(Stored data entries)
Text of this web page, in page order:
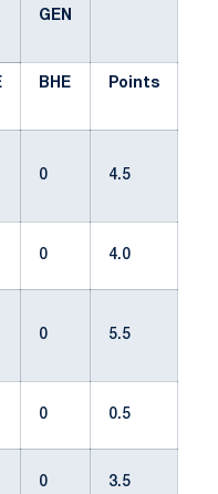
GEN
BHE Points
0 4.5
0 4.0
0 5.5
0 0.5
0 3.5
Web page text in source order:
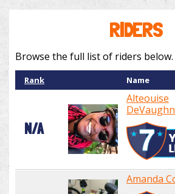
RIDERS
Browse the full list of riders below.
Rank Name
N/A
Alteouise
DeVaughn
Amanda
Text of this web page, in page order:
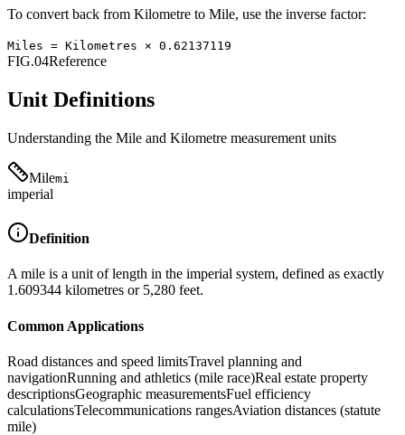
To convert back from Kilometre to Mile, use the inverse factor:
Miles = Kilometres × 0.62137119
FIG.04Reference
Unit Definitions
Understanding the Mile and Kilometre measurement units
Milemi
imperial
Definition
A mile is a unit of length in the imperial system, defined as exactly
1.609344 kilometres or 5,280 feet.
Common Applications
Road distances and speed limitsTravel planning and
navigationRunning and athletics (mile race)Real estate property
descriptionsGeographic measurementsFuel efficiency
calculationsTelecommunications rangesAviation distances (statute
mile)
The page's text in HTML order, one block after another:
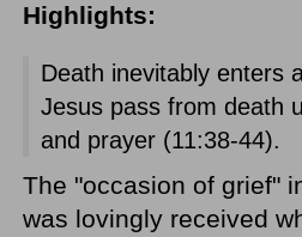
Highlights:
Death inevitably enters
Jesus pass from death
and prayer (11:38-44).
The "occasion of grief"
was lovingly received
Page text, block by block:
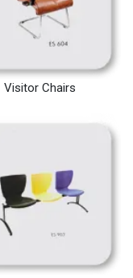
Visitor Chairs
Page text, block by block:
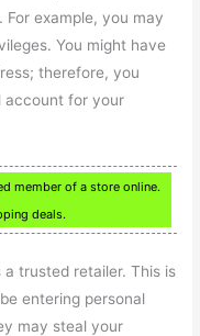
example, you may
You might have
therefore, you
account for your
member of a store online.
deals.
trusted retailer. This is
entering personal
may steal your

**Work request**: Your task is to print exactly the lines from the one containing "Web page text" through the final line of the records above, with no pictures and nothing more.

**Exercise answer**:
Web page text in source order:
RIDERS
Browse the full list of riders below.
Rank Name
N/A
Alteouise
DeVaughn
Amanda
Text of this web page, in page order:
To convert back from Kilometre to Mile, use the inverse factor:
Miles = Kilometres × 0.62137119
FIG.04Reference
Unit Definitions
Understanding the Mile and Kilometre measurement units
Milemi
imperial
Definition
A mile is a unit of length in the imperial system, defined as exactly
1.609344 kilometres or 5,280 feet.
Common Applications
Road distances and speed limitsTravel planning and
navigationRunning and athletics (mile race)Real estate property
descriptionsGeographic measurementsFuel efficiency
calculationsTelecommunications rangesAviation distances (statute
mile)
The page's text in HTML order, one block after another:
Highlights:
Death inevitably enters
Jesus pass from death
and prayer (11:38-44).
The "occasion of grief"
was lovingly received
Page text, block by block:
Visitor Chairs
Page text, block by block:
example, you may
You might have
therefore, you
account for your
member of a store online.
deals.
trusted retailer. This is
entering personal
may steal your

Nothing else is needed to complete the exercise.